Memristors are novel elementary passive circuit elements, which behaves like a resistor with memory. Because of their similar functionalities with synapses in human brain, they are well suited for neuromorphic computation circuits. Noisy signals and parameter spreading are common in biological systems. Electronic circuits, including memristors for modeling biological systems, are equivalently exposed with these distortions. Both, noisy signals and parameter spreading can harm the functionality of such memristive circuits.
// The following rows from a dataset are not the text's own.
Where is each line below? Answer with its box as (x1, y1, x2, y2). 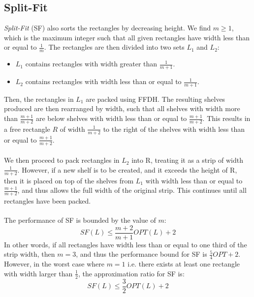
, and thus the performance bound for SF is (76, 249, 207, 259)
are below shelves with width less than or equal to (35, 113, 187, 123)
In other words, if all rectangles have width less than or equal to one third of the (4, 239, 247, 249)
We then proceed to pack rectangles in (4, 155, 120, 165)
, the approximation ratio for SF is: (78, 268, 185, 278)
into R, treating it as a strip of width (131, 155, 243, 165)
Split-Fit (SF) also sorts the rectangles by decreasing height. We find (4, 23, 211, 33)
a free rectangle (4, 123, 50, 134)
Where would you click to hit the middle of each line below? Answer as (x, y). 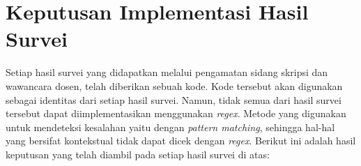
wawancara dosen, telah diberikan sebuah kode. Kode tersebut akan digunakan (174, 85)
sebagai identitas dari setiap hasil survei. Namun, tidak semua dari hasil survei (174, 99)
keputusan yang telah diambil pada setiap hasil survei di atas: (138, 154)
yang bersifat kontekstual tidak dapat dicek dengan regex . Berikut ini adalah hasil (181, 141)
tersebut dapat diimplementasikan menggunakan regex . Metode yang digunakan (176, 113)
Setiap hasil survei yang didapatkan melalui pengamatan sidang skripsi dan (167, 72)
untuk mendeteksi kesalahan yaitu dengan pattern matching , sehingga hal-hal (170, 127)
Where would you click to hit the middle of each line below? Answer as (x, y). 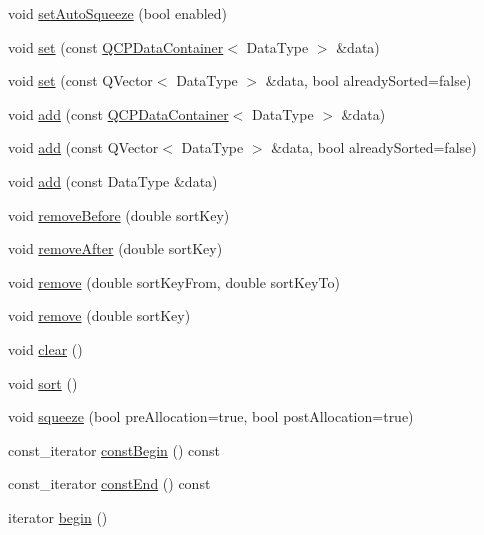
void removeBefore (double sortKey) (119, 214)
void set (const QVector (80, 80)
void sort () (43, 382)
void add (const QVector (83, 147)
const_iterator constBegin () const (114, 449)
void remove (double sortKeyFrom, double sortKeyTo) (174, 281)
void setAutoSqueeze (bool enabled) (118, 13)
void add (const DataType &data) (113, 180)
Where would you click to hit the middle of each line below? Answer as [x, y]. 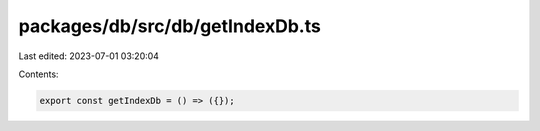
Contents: [38, 74]
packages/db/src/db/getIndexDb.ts [170, 26]
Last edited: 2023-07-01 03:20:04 [89, 56]
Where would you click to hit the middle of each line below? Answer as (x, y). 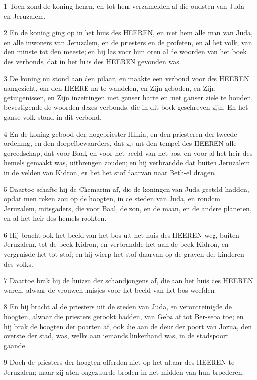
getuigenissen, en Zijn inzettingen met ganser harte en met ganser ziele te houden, (128, 97)
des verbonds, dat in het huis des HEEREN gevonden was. (93, 61)
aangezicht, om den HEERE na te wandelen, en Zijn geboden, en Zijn (110, 88)
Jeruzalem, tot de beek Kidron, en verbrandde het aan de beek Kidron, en (116, 244)
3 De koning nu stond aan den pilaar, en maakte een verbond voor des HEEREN (127, 78)
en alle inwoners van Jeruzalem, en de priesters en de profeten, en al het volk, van (128, 42)
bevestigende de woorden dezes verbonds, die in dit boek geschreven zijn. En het (126, 107)
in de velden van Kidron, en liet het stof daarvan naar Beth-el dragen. (110, 172)
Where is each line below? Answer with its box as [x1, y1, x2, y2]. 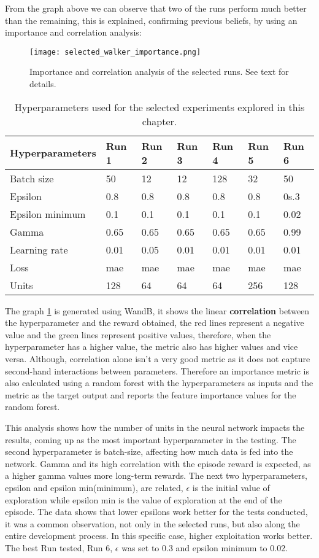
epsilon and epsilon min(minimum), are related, [5, 481, 183, 494]
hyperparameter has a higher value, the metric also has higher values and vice [5, 340, 298, 353]
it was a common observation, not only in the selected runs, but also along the [5, 517, 300, 530]
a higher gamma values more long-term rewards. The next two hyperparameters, [5, 469, 307, 482]
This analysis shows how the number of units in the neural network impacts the [5, 420, 305, 433]
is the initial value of [192, 481, 270, 494]
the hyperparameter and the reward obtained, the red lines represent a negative [5, 316, 304, 329]
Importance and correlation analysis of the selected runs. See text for [29, 65, 289, 78]
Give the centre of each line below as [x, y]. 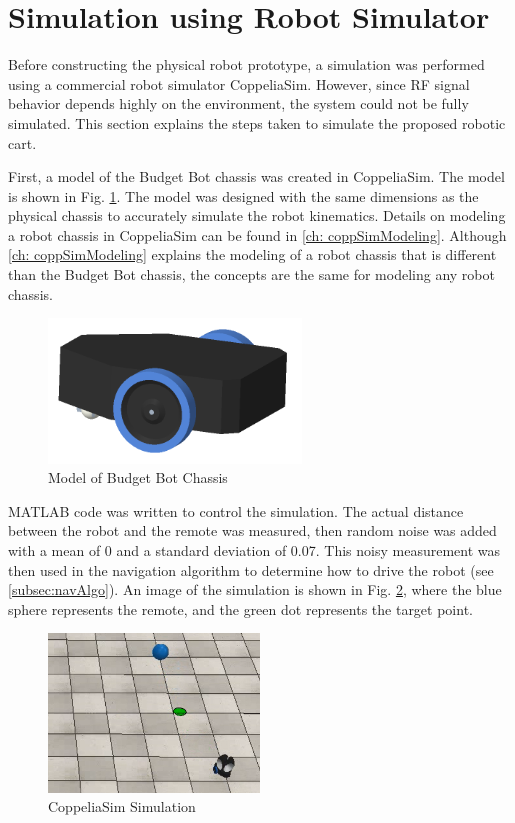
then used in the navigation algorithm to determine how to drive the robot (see [251, 569]
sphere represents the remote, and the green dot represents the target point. [240, 608]
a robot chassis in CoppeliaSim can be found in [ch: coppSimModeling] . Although [257, 234]
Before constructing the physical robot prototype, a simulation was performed [246, 64]
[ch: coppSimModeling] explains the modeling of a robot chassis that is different [252, 254]
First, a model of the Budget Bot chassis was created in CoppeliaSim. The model [256, 176]
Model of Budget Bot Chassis [138, 477]
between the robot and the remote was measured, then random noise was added [252, 530]
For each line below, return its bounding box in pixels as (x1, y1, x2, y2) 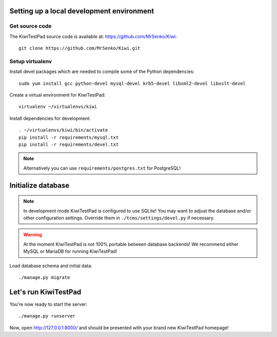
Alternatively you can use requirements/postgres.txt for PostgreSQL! (23, 165, 181, 171)
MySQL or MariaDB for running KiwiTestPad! (23, 248, 117, 254)
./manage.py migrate (18, 274, 70, 280)
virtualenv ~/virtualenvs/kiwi (18, 104, 97, 110)
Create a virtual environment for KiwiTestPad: (9, 92, 106, 98)
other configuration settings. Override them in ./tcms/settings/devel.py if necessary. (23, 215, 215, 221)
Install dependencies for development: (9, 115, 91, 121)
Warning (23, 232, 42, 238)
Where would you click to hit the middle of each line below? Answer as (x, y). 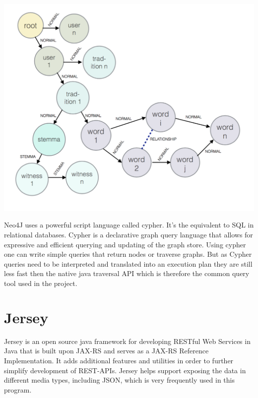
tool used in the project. (41, 283)
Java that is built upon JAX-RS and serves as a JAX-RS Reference (106, 351)
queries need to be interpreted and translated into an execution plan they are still (128, 263)
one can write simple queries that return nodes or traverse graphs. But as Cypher (128, 254)
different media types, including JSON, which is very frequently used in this (119, 380)
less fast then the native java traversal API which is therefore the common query (127, 273)
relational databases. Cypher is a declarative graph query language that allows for (129, 235)
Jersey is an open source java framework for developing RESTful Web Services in (127, 341)
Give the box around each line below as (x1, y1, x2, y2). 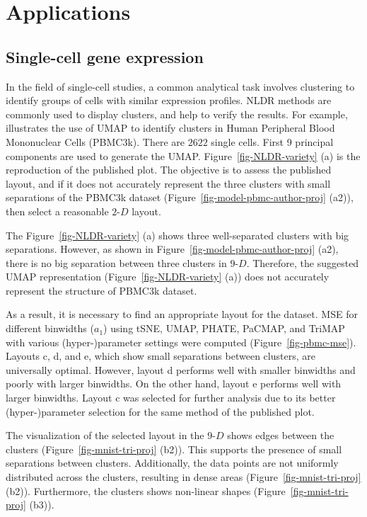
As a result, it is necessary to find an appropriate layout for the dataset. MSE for (6, 307, 358, 322)
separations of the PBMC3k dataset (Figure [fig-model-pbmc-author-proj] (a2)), (6, 190, 354, 205)
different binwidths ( (6, 321, 94, 336)
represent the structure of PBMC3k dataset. (6, 283, 197, 297)
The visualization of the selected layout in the (6, 428, 204, 443)
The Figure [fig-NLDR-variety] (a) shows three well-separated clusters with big (6, 227, 349, 242)
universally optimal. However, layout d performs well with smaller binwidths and (6, 362, 356, 377)
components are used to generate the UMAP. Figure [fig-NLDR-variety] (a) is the (6, 148, 361, 163)
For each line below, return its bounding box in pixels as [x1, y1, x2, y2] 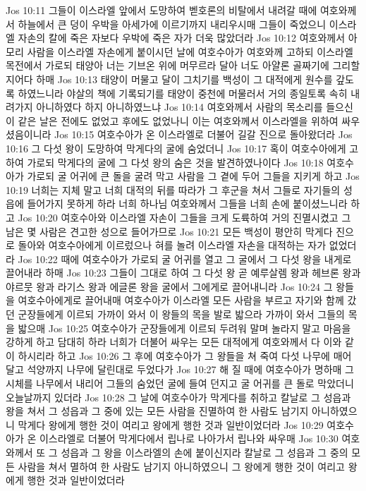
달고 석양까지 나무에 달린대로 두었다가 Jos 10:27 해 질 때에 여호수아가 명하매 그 [6, 362, 354, 377]
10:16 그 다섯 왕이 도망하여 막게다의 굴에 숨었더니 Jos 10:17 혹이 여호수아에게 [6, 140, 346, 155]
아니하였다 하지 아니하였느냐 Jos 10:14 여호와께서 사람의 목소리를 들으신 [36, 99, 353, 114]
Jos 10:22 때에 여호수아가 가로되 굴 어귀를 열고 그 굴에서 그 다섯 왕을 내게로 [18, 251, 352, 266]
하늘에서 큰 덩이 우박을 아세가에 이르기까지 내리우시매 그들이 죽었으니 [18, 16, 327, 31]
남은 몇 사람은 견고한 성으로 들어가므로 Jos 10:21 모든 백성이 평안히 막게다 [6, 224, 333, 238]
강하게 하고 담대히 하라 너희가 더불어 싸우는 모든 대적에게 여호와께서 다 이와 [6, 334, 342, 349]
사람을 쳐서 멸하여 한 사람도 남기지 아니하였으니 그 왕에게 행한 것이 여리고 [18, 459, 345, 473]
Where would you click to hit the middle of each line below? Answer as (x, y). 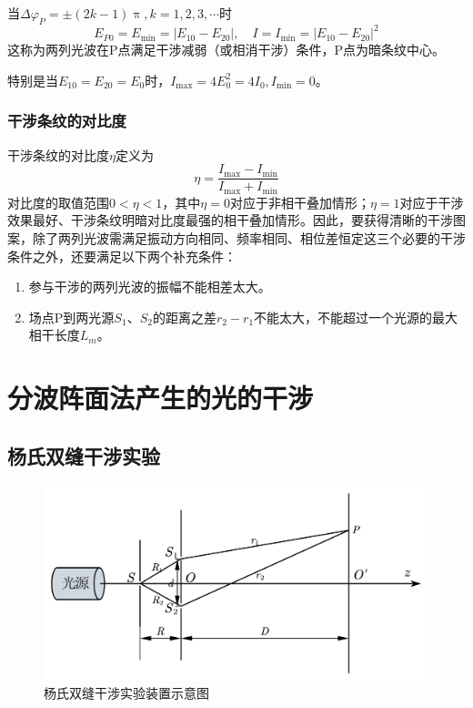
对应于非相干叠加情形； (300, 202)
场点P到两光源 (71, 317)
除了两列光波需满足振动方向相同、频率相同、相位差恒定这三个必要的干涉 (249, 238)
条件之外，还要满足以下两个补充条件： (122, 256)
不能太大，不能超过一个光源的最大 (356, 317)
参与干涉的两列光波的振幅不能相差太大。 (150, 287)
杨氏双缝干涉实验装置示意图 (126, 693)
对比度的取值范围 (58, 202)
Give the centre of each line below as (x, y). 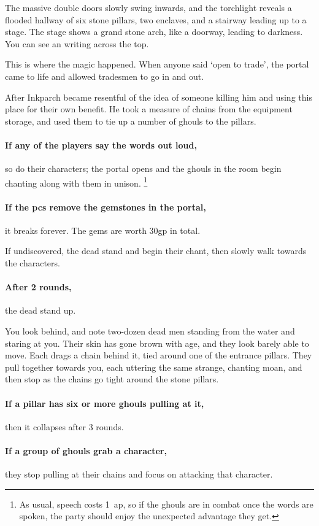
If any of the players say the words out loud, (101, 145)
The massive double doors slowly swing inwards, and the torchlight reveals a (148, 7)
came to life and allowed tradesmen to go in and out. (105, 76)
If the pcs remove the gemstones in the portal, (106, 207)
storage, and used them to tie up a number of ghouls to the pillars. (131, 121)
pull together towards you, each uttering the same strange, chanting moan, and (154, 367)
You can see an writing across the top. (77, 43)
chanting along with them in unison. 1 (76, 182)

A careful investigation needs reproducible sensitivity analysis with memristors. For this purpose, we use memristor emulators, based on the wave digital method, for sensitivity analysis. With this, we get a reproducible investigation method, which can be used in real circuits, before fabricating the real device.

Wave digital emulation of a double barrier memristive device

A memristor is a novel elementary passive device which is essentially a resistor with memory. This new device is capable of different technical applications like non-volatile memory, reconfigurable logic, and neuromorphic computation. Unfortunately, the commercial use of memristors is not common, which complicates the fabrication of devices with an arbitrarily desired functionality. This makes an investigation and development of real memristive circuits dedicated to a specific utilization very cumbersome. In order to circumvent these problems, we propose a wave digital memristor emulator, which is inherently passive like its analog counterpart. Due to its passivity even stable neuromorphic computation circuits with unpredictable interconnection structure can reliably be emulated.

Systematic derivation of reference circuits for wave digital modeling of passive linear partial differential equations

Finding an appropriate reference circuit, is an integral part of numerical integration using wave digital (WD) concepts. We show an approach for the systematic derivation of a canonical internally passive electrical circuit from a class of linear partial differential equations (PDEs). We present two methods to transform this circuit into a reference circuit, having a one-to-one corresponding wave digital structure. As an example, we deduce a reference circuit for a wave digital algorithm from Maxwells equations and depict simulation results.